In this issue, Günter BURKART explains and justifies this attitude. In On Taboos of Thematizing and the Impossibility of Doing a Sociology of Sociology, he argues from an insider perspective—being a full member of the sociological subculture—that sociological reflection of the scientific sociology ("radical sociology") has disturbing consequences for the scientific research routine and its foundations. From this point of view the debate centering on a social science of the social sciences featured in this journal is both impossible and unnecessary. [4]

In Laura's Doctorate, Angelika BIRCK exhibits the milieu of the social sciences (mainly the academic psychology) from another perspective, telling a tale of an errant doctoral student attempting to conduct and complete her study, caught in the hierarchical structure of professorial and institutional power. BURKART and BIRCK deal with two positions and perspectives that could hardly be more opposed. [5]

In a specific literal manner ("A Satire in Seven Acts") BIRCK describes the milieu of the social sciences from the perspective of a candidate for membership in the academic subculture, who tries to pass the gate, a necessary point of passage (LATOUR, 1987), that is, completing a doctoral thesis. On the one hand, the protagonist's fate is determined by her attempt to follow the gatekeepers' instructions to the point of the letter, exactly and conscientiously. On the other hand, she was unfortunate in her choice of topic and method, neither of which relevant academic co-actors appreciated (though in different ways). She has also become entangled in the diverse levels of internationalism (or, perhaps, provincialism) of university institutions and their associated bureaucracies, personal career ambitions, and vanities of the gatekeepers. [6]

According to the regulations of the milieu, BIRCK's protagonist is quick and eager to learn. But in the eyes of relevant representatives of the subculture her efforts do not conform and do not reflect the "state of the art." This leads to situations where she is given instructions that constrain her to give up her topic and stubbornness or to remain frustrated at the margins of the milieu. BIRCK describes a case where the doctoral student becomes entangled in a social and institutional structure infused by bureaucracy resulting in a truly Kafkaesque scenario. [7]

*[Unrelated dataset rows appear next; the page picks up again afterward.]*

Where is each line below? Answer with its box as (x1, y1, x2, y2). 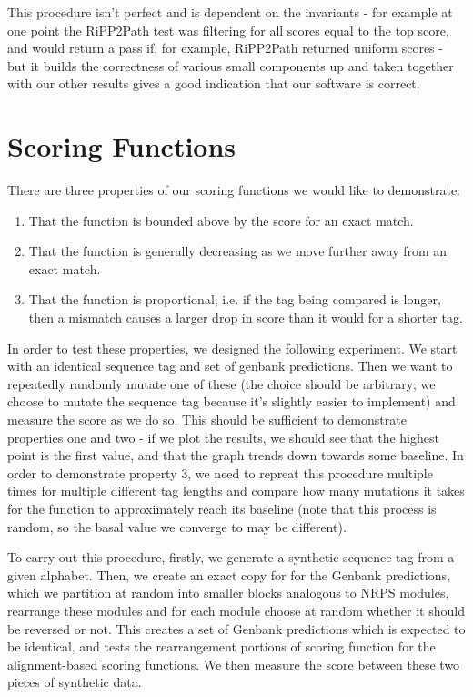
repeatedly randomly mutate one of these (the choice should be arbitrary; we (7, 374, 436, 393)
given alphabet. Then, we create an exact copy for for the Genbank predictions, (7, 565, 450, 584)
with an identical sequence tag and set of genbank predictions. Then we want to (7, 356, 453, 375)
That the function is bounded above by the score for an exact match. (28, 210, 414, 230)
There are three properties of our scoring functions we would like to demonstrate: (7, 180, 460, 200)
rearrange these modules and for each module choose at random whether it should (7, 600, 465, 620)
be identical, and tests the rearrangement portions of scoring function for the (7, 637, 436, 656)
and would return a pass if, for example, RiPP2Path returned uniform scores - (7, 38, 443, 57)
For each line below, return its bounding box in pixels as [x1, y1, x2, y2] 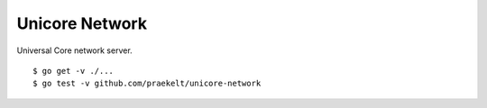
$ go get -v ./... [32, 66, 115, 76]
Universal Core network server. [16, 45, 133, 56]
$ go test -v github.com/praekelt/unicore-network [32, 78, 262, 89]
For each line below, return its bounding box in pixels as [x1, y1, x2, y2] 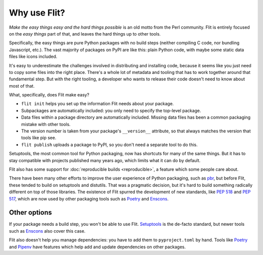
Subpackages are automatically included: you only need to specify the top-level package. [21, 108, 201, 113]
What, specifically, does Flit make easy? [9, 92, 90, 98]
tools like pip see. [21, 135, 56, 141]
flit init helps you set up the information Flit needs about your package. [21, 101, 174, 107]
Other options [9, 208, 52, 217]
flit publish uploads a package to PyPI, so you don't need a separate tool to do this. [21, 142, 198, 147]
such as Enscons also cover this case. [9, 228, 86, 234]
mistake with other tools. [21, 121, 71, 127]
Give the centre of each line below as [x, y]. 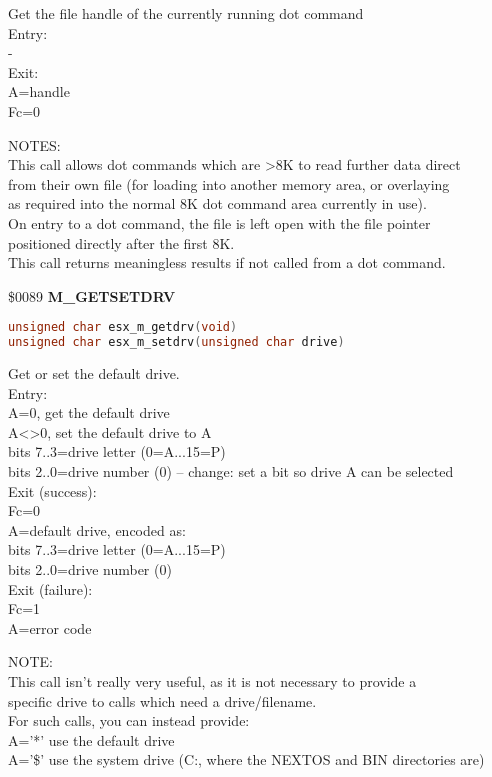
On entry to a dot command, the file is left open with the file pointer [219, 222]
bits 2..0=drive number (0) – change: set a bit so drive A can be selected [231, 471]
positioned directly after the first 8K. [121, 242]
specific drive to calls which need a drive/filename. [162, 700]
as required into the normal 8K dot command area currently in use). [217, 203]
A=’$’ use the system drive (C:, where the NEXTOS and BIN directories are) [246, 759]
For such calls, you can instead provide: [129, 720]
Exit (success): [52, 490]
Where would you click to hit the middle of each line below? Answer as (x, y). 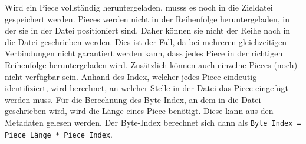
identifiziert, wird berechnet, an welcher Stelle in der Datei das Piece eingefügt (147, 88)
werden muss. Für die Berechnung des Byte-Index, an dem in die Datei (133, 99)
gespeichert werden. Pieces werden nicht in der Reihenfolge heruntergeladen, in (147, 19)
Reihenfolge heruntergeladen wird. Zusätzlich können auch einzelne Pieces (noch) (151, 64)
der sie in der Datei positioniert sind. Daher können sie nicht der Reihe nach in (148, 30)
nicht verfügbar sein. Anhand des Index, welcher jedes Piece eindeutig (131, 76)
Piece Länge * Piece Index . (59, 134)
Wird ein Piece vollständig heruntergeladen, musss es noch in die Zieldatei (139, 7)
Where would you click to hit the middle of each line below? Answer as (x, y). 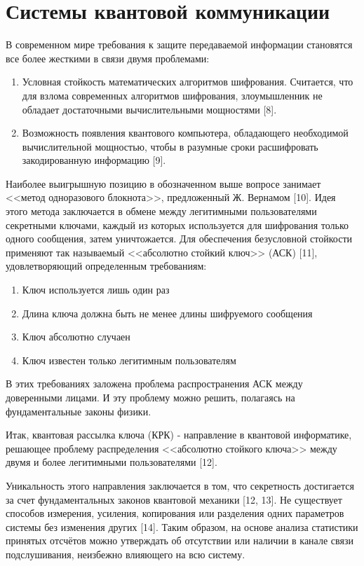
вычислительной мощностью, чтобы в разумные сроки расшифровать (170, 146)
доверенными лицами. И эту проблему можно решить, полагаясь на (150, 397)
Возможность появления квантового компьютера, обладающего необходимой (185, 133)
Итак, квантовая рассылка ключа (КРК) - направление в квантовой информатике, (179, 435)
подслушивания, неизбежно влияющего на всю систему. (126, 554)
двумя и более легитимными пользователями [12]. (112, 462)
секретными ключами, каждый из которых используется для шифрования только (177, 225)
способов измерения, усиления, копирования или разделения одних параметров (175, 513)
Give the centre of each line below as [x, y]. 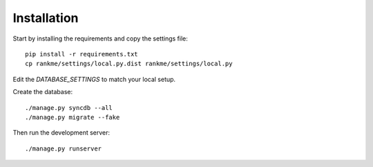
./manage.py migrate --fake [73, 117]
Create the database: [43, 92]
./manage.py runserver [64, 148]
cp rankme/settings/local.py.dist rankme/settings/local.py [129, 64]
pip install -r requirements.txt [82, 54]
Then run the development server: [61, 133]
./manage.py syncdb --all [69, 108]
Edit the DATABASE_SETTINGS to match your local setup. [94, 79]
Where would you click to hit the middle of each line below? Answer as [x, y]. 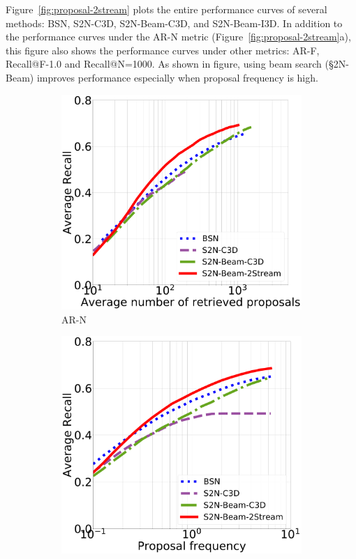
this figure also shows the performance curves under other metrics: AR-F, [163, 50]
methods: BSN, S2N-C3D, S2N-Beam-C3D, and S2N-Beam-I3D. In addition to [174, 23]
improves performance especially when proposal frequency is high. [177, 77]
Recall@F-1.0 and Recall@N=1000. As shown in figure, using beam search [164, 64]
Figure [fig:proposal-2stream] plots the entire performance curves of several [166, 9]
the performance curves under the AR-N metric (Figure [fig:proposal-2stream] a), [178, 37]

Günter BURKART gives reasons, why texts like the one from Angelika BIRCK are impossible as documentary accounts. We, the moderators of the debate, therefore encouraged Ms. BIRCK to write a fictional text that illustrates a problem and a certain perspective: slogging and sweating on a stony and sometimes grotesque road full of obstacles towards graduation. We want to give such texts a forum that is normally not found in social scientific journals. In our view, there are many reasons to broaden and modify the formats and genres of scientific publications—for instance, the delicate character of our topic suggests experimentation. (We are not the first who have had this idea; fake science and campus novels are examples for other formats.) [8]

In a certain way BIRCK's text is "science fiction." The author discusses particular characteristics of the milieu and the behavior of its actors. Her account takes the form of a "drama." Because BIRCK herself succeeded to graduate despite having to take a rocky road, we can assume that her fiction was motivated by and is saturated with experience. [9]

BIRCK's fictionalized case study makes us or should make us think. The author will probably welcome actors of the milieu of the (social) sciences who recognize themselves in her text as a "type." She reports that several doctoral candidates read her text and could relate to her experiences. A social scientist writing under the pseudonym Sylvia Curruca presented an analogue case of graduation from the perspective of a doctoral candidate using the genre of "a melodrama in five acts and three overtimes" (CURRUCA 1993, p.21). But it may be that BIRCK's account is regional, being more typical of a more traditional European university systems and academic culture than of the student-as-customer-oriented North American system and culture. [10]

The question whether the depicted events are representative or typical of the milieu of the social sciences at universities should be of interest for those qualitative social scientists who take single cases seriously and treasure and appreciate them in special ways. Participant actions and courses of events as described by BIRCK may indeed reveal some characteristic and essential patterns and structures of academia and its routines for conduction scientific research. [11]

In addition to the questions, "Are such events possible?" "What cultural features allow them to occur?," and "What can we learn from them?," we can justly ask, "For what institutional structures, subcultures and actors are such phenomena characteristic?," "Where do we find them and where not?," "Are they possible in the university structures of 'old Europe' but not in the universities and colleges of North-America?," "Do the causes for such events lie in public nature of universities and the civil-servant mentality of the actors?," "Would such events be possible in private universities and their greater customer orientation?," "What is the role of the gendered behavioral patterns in the professional contact with women?," and "Do women act or act differently as gate keepers in the the social sciences?" These and other questions may be addressed in future contributions to our debate. [12]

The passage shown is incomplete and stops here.